Orman siyasetlerine dair açıklanan sayıların gerisinde tabiat yerine ranta dayalı bir idare anlayışının hakim olduğunu lisana getiren Sarıbal, “Cumhurbaşkanı Erdoğan orman varlığının 2002’de 20,8 milyon hektar iken bugün 23,4 milyon hektara çıktığını, 7,5 milyardan fazla fidan diktiklerini söyledi. Lakin gerçekler, açıklanan sayıların arkasında kalan orman siyasetlerinin tabiat ile değil, rantla iç içe geçtiğini açıkça göstermektedir. Kelamı edilen alan artışı unutulan eski alanların tekrar kayda alınmasından, fiilen orman niteliğini yitirmiş lakin hala ‘orman’ kabul edilen alanlardan ve terk edilmiş alanlara hudutlu dikim yapılmasından ibarettir. Gerçekte 23 yıllık iktidar devrinde yapılan ağaçlandırma çalışmaları yılda yalnızca ortalama 35 bin hektarı bulmuştur. Bu da tüm periyotta 805 bin hektardır. Lakin birebir devirde yalnızca 2B uygulamaları ile 650 bin hektar alan orman dışına çıkarılmıştır. Yaklaşık 950 bin hektarlık alanda müsaade ve irtifak hakkı verilmiştir. Bu durumda ormanlık alanda artış değil 795 bin hektarlık kayıp bulunmaktadır.
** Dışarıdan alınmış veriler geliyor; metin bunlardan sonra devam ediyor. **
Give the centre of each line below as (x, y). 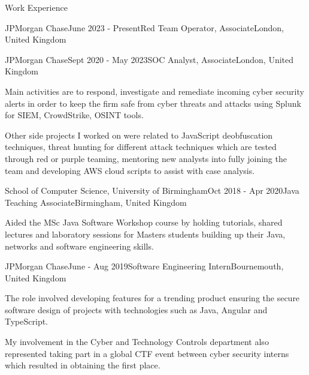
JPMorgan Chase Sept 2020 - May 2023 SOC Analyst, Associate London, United (149, 59)
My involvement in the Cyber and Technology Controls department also (137, 342)
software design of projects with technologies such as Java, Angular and (136, 309)
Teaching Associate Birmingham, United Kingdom (96, 202)
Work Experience (36, 7)
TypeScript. (27, 321)
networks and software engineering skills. (79, 246)
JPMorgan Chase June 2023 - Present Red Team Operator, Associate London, (144, 27)
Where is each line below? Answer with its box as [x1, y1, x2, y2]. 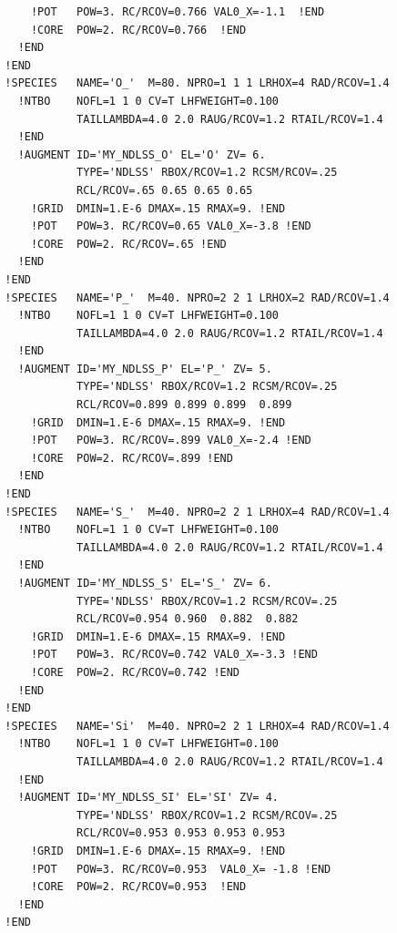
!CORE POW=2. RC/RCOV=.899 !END [30, 451, 233, 465]
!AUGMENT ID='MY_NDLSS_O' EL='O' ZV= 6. [17, 148, 266, 161]
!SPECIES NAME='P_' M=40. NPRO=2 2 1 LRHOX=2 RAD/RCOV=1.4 [5, 291, 390, 304]
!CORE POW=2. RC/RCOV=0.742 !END [30, 665, 240, 679]
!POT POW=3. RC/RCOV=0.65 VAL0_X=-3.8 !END [30, 220, 311, 233]
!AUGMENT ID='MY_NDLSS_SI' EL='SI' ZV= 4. [17, 791, 279, 805]
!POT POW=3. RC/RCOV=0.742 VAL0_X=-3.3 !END [30, 648, 318, 661]
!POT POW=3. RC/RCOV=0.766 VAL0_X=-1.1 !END [30, 5, 325, 18]
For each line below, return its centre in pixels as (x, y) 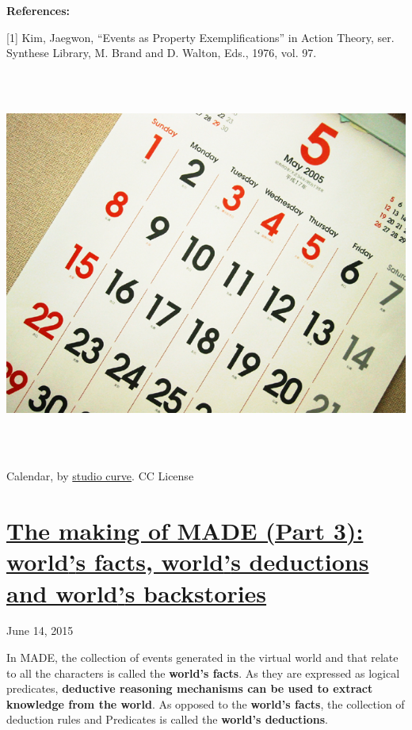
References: (38, 10)
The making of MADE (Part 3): (185, 531)
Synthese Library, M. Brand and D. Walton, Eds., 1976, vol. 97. (162, 53)
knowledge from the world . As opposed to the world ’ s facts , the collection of (206, 703)
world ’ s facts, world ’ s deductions (188, 562)
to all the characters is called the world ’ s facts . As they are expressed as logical (203, 673)
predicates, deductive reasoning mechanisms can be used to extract (190, 688)
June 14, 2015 (40, 631)

Yani orman olarak görülse de fiilen tahsis edilmiş, yapılaşmaya açılmış alanlardır. Bu tablo bize gösteriyor ki Türkiye ormanlarını kağıt üzerinde büyütüyor, alanda ise içini boşaltıyor. AKP iktidarı ‘rehabilitasyon’ çalışmalarını ağaçlandırma üzere sunarak, kamuoyunu yanıltıyor. Orman içi yollar, açıklıklar ve bozuk orman alanlarına yapılan makyaj çalışmalar, ekolojik paha yaratmıyor” diye konuştu.
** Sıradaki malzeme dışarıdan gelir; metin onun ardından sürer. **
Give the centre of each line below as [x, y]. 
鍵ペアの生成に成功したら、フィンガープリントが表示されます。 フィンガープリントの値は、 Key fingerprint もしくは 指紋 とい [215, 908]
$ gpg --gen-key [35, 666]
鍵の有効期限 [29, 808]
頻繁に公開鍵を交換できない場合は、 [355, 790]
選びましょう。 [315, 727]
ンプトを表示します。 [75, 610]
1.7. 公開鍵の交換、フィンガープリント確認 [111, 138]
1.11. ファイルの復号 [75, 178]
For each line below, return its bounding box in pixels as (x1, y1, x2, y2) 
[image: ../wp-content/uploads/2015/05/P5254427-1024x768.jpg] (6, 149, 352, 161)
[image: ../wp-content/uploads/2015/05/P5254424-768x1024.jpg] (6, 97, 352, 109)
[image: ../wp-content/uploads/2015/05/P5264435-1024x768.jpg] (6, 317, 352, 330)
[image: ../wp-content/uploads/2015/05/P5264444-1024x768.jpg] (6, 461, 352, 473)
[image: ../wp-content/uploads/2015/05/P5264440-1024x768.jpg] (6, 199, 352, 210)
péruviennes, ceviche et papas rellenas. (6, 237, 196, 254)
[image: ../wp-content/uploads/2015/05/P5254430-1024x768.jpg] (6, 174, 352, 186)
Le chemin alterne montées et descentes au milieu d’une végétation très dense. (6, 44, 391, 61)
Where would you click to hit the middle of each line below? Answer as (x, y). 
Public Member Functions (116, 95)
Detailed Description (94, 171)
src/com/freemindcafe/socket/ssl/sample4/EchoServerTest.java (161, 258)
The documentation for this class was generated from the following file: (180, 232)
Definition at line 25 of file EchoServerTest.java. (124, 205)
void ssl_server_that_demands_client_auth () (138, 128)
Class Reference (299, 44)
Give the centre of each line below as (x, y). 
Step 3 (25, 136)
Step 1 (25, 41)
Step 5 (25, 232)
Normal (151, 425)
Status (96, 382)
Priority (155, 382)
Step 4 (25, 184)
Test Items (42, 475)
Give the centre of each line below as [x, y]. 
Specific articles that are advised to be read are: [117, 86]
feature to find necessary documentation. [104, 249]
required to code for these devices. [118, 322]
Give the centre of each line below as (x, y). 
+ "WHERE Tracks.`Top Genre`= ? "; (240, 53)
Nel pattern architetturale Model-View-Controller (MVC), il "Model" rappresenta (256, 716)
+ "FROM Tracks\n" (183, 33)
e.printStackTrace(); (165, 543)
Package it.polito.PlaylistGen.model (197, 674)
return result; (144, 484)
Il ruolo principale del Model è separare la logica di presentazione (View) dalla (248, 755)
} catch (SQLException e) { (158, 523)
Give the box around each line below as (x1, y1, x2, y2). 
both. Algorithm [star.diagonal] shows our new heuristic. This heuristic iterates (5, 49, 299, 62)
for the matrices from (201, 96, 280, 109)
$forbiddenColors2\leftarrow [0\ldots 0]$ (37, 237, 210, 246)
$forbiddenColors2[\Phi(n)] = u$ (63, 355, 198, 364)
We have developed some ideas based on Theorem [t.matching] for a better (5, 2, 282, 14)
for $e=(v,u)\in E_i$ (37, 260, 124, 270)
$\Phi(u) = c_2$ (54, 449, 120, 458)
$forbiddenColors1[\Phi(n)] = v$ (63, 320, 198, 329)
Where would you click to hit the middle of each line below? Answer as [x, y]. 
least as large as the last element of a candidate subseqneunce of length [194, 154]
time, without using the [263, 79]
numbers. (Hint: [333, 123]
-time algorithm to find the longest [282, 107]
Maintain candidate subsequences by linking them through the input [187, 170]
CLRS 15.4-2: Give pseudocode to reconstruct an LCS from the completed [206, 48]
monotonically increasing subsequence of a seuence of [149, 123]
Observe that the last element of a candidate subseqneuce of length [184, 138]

Orman yangınlarıyla ilgili dataları de paylaşan Sarıbal, başkanlık rejiminin başladığı 2018’den itibaren yanan orman alanlarının ortalama 8 bin hektardan 34 bin hektara çıktığını belirterek, “Bu yalnızca bir tabiat olayı değil, makûs yönetilen etraf siyasetlerinin sonucudur”ifadelerini kullandı. 2018’de Orman Kanunu’na eklenen Ek 16. Unsur ile yapılaşma olan orman alanlarının Cumhurbaşkanı kararıyla orman sonu dışına çıkarıldığını hatırlatan Sarıbal, 6 yılda yaklaşık 38 milyon metrekare ormanın bu formda kaybedildiğini vurguladı.
“Çiftçinin maliyetini karşılamayan alım fiyatları güncellemeli”
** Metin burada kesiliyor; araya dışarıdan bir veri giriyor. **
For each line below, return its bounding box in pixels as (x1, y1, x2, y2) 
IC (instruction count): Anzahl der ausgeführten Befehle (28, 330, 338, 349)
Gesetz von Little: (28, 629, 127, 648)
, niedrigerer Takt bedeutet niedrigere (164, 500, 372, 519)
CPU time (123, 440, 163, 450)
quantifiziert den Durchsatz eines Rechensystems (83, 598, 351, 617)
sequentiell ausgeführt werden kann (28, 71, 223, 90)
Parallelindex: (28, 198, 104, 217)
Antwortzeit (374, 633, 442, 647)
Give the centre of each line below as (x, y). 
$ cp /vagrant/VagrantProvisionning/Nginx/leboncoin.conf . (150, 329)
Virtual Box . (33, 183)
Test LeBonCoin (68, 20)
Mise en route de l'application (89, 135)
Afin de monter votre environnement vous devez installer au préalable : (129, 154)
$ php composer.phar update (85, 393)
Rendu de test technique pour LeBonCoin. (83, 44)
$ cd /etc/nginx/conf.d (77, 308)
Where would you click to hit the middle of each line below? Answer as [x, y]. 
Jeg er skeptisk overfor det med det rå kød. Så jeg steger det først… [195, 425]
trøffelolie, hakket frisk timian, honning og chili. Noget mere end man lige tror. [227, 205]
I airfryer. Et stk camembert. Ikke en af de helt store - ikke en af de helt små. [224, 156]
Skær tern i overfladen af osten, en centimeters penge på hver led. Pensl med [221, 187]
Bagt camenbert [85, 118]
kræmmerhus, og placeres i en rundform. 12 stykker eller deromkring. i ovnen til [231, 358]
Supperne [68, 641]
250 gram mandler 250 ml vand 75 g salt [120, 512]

TMO’nun açıkladığı hububat alım fiyatlarını da eleştiren Sarıbal, “Birkaç hafta evvel açıkladık. Kuru tarım yapılan bölgelerde buğdayın maliyeti 16 lira maliyet artışı var dedik, sulu tarımda da 14,5, 15 liraya yakın maliyet artışı olduğunu söyledik. Geçen yıl primle birlikte 11 lira civarında bir fiyat aldı çiftçi. Bu yıl da bu maliyet artışlarıyla en az 20 lira bir fiyat bekliyordu. TMO fiyatını açıkladı. Ekmeklik buğdaya ve makarnalık buğdaya 13,5 lira verdiğini söyledi. Prim yok, her şey dahil. 2024 yılında fark ödemesi dayanağı ile birlikte hububat alım fiyatları ton başına; makarnalık buğdayda 11 bin 750 lira, ekmeklik buğdayda 11 bin lira, arpada 8 bin lira olarak açıklanmıştı. Bu durumda alım fiyatlarındaki artış oranları makarnalık buğdayda yüzde 14,9; ekmeklik buğdayda yüzde 22,7; arpada ise yüzde 37,5 oldu. Bugün bölgelere nazaran değişmekle bir arada 280 kg ortalama randıman var, ekmeklik buğday için. Makarnalık buğdayda bu, 260 kilogramlara düşüyor. Buna karşılık 2025 yılı Nisan ayı itibariyle 12 aylık ortalamalara nazaran enflasyon yüzde 48,7; ziraî girdi fiyatları ise 37,9 oranında arttı. Yani hububat üreticilerine maliyetin altında, ziyanına satış dayatıldı. TMO alım fiyatı açıklarken üreticinin maliyetlerini, enflasyon ve girdi fiyatlarındaki artışı ve kuraklık ve zirai don nedeniyle üretimdeki düşüşü dikkate almadı. Bu nedenle alım fiyatlarını çiftçilerin ziyan etmemesini ve topraktan kopmamasını sağlayacak formda revize etmeli; bedellerini kısa müddette ödemeli, üreticilerin randevu talepleri bekletmeksizin karşılamalıdır” dedi.